Muzio Clementi 23 January 1752 Rome.- 10 March 1832 (aged 80) Evesham , United Kingdom
Muzio Filippo Vincenzo Francesco Saverio Clementi (23 January 1752 – 10 March 1832) was an Italian-British composer , virtuoso pianist,pedagogue,conductor , music publisher, editor, and piano manufacturer, who was mostly active in England.
Encouraged to study music by his father, he was sponsored as a young composer by Sir Peter Beckford who took him to England to advance his studies. Later, he toured Europe numerous times from his long-standing base in London. It was on one of these occasions, in 1781, that he engaged in a piano competition with Mozart.
Influenced by Domenico Scarlatti’s harpsichord school and Joseph Haydn’s classical school and by the stile Galante of J.C. Bach and Ignazio Cirri , Clementi developed a fluent and technical legato style, which he passed on to a generation of pianists, including John Field ,Johann Baptist Cramer, Ignaz Moscheles ,Giacomo Meyebeer,Friedrich Kalkbrenner,Johann Nepomuk Hummel and Carl Czerny. He was a notable influence on Beethoven and Chopin.
Clementi also produced and promoted his own brand of pianos and was a notable music publisher . Because of this activity, many compositions by Clementi’s contemporaries and earlier artists have stayed in the repertoire. Though the reputation of Clementi was exceeded only by Haydn, Mozart, Beethoven, and Rossini in his day, his popularity languished for much of the 19th and 20th centuries.In 1798, Clementi took over the firm Longman and Broderip at 26 Cheapside (then the most prestigious shopping street in London), initially with James Longman, who left in 1801.Clementi also had offices at 195 Tottenham Court Road from 1806. The publication line, “Clementi & Co, & Clementi, Cheapside” appears on a lithograph, “Music” by William Sharp after John Wood (1801–1870), circa 1830s.[8]

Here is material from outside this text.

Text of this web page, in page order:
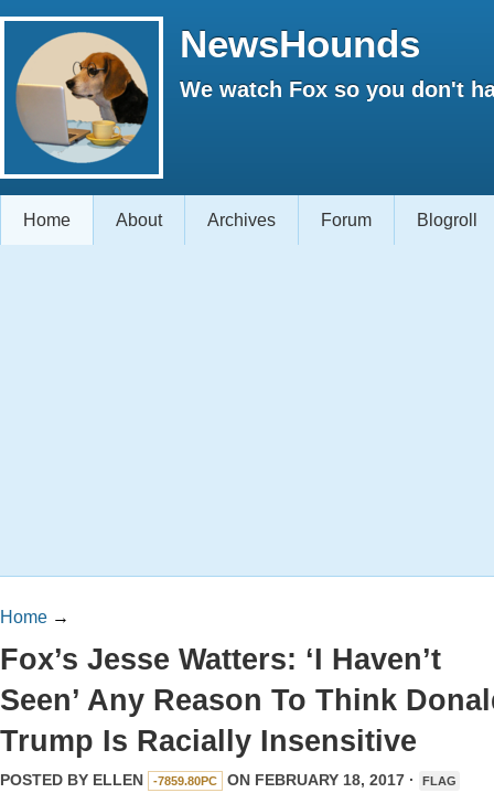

Clementi also began manufacturing pianos, but on 20 March 1807, a fire destroyed the firm’s warehouses in Rotten Road, resulting in a loss of about £40,000. That same year, Clementi made an agreement with Beethoven (one of his greatest admirers), which gave him full publishing rights to all of Beethoven’s music in England. He edited and interpreted Beethoven’s music but has received criticism for editorial work such as making harmonic “corrections” to some of Beethoven’s scores.
In 1810, Clementi stopped performing in order to devote his time to composition and to piano making. On 24 January 1813, together with a group of prominent professional musicians in England, he founded the “Philharmonic Society of London”, which became the Royal Philharmonic Society in 1912. In 1813 Clementi was appointed a member of the Royal Swedish Academy of Music.
Meanwhile, his piano business had flourished, affording him an increasingly elegant lifestyle. As an inventor and skilled mechanic, he made important improvements in the construction of the piano, some of which have become standard.